─── Input material ───
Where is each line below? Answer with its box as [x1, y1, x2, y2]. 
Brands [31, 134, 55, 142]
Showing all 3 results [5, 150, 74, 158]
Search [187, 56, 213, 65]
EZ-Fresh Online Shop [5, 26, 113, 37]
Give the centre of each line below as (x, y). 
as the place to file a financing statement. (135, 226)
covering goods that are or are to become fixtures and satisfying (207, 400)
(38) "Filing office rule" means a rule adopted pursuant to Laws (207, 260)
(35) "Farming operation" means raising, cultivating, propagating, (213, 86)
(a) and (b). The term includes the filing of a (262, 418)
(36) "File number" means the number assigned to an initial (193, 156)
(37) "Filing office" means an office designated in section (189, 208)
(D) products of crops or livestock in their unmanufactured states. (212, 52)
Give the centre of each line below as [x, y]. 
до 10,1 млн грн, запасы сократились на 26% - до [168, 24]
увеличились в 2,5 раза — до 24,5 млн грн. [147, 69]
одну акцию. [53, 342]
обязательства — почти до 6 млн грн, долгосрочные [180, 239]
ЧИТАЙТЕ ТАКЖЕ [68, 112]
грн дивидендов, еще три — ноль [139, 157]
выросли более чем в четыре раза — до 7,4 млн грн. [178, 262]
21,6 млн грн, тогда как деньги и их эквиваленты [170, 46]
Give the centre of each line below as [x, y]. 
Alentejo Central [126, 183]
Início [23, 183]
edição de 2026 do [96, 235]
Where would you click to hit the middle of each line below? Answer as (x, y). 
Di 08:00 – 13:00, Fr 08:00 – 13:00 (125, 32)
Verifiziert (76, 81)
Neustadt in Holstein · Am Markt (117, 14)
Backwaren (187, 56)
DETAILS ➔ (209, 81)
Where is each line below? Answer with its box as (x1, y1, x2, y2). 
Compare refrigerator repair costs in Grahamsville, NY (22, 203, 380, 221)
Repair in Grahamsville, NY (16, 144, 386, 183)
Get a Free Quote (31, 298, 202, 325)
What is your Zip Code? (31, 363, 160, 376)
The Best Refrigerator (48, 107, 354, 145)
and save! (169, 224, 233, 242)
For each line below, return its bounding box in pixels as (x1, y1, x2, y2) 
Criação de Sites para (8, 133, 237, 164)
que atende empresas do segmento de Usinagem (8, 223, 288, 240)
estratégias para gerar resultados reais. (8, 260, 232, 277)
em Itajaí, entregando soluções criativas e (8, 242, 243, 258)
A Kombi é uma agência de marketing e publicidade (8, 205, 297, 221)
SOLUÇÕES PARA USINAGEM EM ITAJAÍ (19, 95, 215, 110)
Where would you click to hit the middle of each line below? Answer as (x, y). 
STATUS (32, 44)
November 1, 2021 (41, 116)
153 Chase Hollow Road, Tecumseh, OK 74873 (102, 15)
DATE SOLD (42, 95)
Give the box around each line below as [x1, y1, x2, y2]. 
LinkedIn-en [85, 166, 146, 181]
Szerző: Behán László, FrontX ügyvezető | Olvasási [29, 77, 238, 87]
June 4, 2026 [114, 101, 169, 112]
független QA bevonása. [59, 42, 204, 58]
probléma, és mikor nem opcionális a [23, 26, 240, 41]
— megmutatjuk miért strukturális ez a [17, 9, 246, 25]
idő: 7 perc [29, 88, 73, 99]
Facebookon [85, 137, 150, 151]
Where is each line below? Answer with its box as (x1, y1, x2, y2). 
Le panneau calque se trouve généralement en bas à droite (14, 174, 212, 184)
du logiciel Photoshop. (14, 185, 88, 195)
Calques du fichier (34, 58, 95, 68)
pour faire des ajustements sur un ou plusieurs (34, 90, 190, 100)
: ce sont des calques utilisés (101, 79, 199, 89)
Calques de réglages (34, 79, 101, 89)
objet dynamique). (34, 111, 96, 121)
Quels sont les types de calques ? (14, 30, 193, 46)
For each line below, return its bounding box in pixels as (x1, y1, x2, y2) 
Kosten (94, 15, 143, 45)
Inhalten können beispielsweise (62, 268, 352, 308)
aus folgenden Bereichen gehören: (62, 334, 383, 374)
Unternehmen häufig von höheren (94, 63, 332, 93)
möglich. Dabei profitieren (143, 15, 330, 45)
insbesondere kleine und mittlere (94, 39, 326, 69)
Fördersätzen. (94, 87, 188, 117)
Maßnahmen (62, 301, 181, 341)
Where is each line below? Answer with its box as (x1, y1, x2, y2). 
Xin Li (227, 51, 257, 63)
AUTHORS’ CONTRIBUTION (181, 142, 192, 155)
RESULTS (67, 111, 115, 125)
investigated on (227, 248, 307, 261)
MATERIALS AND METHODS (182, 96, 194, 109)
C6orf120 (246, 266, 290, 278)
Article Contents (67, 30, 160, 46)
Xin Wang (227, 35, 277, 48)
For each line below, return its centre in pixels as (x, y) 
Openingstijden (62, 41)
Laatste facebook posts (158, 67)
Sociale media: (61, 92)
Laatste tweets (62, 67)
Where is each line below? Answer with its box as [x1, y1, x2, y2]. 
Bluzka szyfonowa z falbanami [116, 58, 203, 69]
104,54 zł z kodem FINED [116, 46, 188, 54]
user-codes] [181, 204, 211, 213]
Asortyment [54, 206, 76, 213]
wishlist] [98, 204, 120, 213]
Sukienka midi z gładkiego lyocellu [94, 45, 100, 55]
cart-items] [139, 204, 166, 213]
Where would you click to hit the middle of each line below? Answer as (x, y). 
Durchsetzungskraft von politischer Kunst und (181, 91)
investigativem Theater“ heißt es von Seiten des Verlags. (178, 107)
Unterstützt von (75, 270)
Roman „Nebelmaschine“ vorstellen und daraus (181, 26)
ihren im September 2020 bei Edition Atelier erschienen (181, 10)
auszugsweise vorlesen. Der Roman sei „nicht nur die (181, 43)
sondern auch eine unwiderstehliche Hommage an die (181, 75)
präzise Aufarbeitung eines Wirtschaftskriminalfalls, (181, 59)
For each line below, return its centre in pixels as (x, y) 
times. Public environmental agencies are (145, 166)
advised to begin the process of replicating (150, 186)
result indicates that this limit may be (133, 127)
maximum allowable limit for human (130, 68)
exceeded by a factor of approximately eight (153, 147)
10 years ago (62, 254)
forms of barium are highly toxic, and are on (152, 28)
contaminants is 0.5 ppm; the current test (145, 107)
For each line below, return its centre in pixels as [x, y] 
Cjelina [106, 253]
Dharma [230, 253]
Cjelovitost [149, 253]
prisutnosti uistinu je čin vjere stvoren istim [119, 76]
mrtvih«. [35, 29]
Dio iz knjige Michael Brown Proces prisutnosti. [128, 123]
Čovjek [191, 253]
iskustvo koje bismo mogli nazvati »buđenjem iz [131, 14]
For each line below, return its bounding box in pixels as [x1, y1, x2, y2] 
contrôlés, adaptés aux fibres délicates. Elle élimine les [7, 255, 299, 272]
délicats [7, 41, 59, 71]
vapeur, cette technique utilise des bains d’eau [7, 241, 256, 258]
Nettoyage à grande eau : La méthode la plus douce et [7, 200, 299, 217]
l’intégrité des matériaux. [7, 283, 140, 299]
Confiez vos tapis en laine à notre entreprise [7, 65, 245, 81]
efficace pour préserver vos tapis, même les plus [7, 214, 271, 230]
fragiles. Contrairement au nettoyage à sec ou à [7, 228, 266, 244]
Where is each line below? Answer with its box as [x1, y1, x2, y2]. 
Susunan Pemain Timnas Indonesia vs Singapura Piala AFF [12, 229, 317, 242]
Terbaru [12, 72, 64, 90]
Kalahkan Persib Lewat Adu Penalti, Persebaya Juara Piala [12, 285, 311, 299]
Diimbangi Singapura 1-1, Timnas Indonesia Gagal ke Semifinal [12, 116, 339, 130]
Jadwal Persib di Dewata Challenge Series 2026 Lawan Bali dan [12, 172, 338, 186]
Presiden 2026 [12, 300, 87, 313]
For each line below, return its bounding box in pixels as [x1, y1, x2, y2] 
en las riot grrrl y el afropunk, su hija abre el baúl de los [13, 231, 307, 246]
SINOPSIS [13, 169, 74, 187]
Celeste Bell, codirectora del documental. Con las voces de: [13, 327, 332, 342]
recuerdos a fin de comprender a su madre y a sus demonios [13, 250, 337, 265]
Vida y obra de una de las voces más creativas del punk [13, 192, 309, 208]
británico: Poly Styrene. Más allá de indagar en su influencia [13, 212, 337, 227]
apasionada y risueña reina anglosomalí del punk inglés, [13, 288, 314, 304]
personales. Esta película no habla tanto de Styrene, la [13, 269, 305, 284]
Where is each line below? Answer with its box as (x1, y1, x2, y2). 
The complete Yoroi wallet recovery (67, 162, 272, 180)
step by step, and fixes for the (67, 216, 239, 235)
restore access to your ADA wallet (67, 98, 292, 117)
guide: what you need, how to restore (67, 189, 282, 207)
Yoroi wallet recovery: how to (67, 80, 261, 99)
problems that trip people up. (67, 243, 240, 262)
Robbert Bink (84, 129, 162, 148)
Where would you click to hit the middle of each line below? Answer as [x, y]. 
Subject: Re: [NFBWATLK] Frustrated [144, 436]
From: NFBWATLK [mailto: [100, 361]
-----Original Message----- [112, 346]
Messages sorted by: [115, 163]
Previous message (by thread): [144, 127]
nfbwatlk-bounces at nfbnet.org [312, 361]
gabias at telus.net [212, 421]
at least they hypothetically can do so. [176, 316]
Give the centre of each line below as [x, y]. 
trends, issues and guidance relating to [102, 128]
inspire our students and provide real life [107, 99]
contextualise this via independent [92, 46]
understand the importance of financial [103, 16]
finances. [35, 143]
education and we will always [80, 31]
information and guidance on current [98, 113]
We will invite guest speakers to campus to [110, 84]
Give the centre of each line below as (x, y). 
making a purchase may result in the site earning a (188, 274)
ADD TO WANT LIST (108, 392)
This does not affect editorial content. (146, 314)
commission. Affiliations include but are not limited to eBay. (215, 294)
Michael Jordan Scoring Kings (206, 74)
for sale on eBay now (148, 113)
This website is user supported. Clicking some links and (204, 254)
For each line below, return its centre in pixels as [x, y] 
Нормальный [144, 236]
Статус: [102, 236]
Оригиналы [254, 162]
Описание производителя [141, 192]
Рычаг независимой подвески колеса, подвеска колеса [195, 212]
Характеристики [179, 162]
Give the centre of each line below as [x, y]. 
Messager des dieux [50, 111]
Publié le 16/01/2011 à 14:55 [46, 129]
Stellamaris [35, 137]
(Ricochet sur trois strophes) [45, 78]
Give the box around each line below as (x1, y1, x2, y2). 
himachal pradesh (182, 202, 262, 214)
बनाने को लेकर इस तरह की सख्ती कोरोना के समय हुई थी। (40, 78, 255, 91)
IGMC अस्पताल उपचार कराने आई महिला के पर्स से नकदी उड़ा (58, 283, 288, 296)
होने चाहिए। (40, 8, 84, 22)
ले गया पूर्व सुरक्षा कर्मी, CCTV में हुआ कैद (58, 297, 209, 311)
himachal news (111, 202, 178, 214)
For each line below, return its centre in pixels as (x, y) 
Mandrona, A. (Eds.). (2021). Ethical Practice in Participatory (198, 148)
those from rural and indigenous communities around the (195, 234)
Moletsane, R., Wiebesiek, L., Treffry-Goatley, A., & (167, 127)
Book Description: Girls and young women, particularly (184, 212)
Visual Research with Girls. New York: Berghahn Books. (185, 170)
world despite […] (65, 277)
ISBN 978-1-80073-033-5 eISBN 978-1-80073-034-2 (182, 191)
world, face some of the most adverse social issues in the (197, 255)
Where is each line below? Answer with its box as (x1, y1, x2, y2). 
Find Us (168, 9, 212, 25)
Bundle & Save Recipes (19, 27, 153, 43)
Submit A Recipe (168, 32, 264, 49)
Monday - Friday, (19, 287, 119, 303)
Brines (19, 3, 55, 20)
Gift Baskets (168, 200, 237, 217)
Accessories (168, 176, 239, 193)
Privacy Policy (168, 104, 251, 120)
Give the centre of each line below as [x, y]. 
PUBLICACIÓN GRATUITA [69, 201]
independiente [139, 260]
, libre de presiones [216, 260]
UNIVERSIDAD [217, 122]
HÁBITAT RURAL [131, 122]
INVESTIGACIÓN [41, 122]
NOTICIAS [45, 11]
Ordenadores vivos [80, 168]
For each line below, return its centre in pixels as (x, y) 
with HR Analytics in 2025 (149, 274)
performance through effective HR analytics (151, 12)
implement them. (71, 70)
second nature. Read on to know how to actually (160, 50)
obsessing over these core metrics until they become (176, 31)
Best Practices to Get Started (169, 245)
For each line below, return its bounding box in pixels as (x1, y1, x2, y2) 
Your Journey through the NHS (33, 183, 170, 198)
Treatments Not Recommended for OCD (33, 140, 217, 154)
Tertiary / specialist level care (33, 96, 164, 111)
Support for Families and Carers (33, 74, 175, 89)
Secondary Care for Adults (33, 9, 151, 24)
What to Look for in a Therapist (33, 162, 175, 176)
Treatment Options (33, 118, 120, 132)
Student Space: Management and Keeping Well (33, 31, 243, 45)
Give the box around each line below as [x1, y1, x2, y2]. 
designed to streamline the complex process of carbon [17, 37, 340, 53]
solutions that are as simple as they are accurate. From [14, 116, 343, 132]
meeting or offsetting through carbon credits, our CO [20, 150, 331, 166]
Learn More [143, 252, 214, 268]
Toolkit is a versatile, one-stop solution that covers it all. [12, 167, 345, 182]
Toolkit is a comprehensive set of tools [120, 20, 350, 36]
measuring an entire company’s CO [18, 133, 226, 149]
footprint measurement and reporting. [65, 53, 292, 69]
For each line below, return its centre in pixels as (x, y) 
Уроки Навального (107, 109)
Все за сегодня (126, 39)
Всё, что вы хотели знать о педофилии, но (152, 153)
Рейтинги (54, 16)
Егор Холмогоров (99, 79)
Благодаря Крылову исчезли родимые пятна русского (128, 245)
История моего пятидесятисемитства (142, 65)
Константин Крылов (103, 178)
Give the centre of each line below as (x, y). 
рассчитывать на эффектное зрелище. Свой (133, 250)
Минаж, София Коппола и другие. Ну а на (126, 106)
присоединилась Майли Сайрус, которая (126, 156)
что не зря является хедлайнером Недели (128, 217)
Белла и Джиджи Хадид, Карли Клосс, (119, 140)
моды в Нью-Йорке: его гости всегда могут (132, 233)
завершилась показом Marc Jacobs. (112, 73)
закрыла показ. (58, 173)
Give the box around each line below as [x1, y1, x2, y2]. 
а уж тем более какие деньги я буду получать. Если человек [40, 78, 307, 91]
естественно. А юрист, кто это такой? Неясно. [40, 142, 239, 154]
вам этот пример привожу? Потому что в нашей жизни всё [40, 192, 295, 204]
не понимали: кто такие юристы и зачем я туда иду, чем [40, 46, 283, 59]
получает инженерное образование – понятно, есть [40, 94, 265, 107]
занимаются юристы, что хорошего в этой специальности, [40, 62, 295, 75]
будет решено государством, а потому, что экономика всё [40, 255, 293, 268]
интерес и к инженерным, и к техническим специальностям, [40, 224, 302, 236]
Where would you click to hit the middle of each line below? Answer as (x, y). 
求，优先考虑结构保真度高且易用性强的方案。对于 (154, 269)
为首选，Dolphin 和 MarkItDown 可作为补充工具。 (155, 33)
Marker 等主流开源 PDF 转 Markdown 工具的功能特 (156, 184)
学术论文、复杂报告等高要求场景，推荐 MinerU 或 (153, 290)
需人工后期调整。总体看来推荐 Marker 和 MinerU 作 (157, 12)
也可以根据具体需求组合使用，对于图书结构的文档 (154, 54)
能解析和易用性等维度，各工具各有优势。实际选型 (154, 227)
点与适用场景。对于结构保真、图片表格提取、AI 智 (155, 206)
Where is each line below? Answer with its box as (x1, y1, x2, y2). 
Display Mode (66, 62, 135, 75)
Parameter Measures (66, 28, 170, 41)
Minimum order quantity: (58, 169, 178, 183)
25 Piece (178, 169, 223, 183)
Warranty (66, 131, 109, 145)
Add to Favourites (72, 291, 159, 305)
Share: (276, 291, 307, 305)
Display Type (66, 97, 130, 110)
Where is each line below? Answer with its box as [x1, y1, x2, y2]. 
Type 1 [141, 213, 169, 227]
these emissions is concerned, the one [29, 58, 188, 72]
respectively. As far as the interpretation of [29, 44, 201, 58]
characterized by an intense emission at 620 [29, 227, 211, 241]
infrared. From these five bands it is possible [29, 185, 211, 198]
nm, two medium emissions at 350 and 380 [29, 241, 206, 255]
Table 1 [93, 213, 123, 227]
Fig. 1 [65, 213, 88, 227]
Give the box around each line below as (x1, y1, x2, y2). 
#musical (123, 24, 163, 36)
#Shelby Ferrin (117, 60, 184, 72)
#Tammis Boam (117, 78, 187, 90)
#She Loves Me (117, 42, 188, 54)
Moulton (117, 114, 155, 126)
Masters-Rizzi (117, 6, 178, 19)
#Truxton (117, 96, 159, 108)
───
What is being asked
In the entries above, find each line that has the word "MinerU". Copy it.

Response to this task
学术论文、复杂报告等高要求场景，推荐 MinerU 或 (153, 290)
需人工后期调整。总体看来推荐 Marker 和 MinerU 作 (157, 12)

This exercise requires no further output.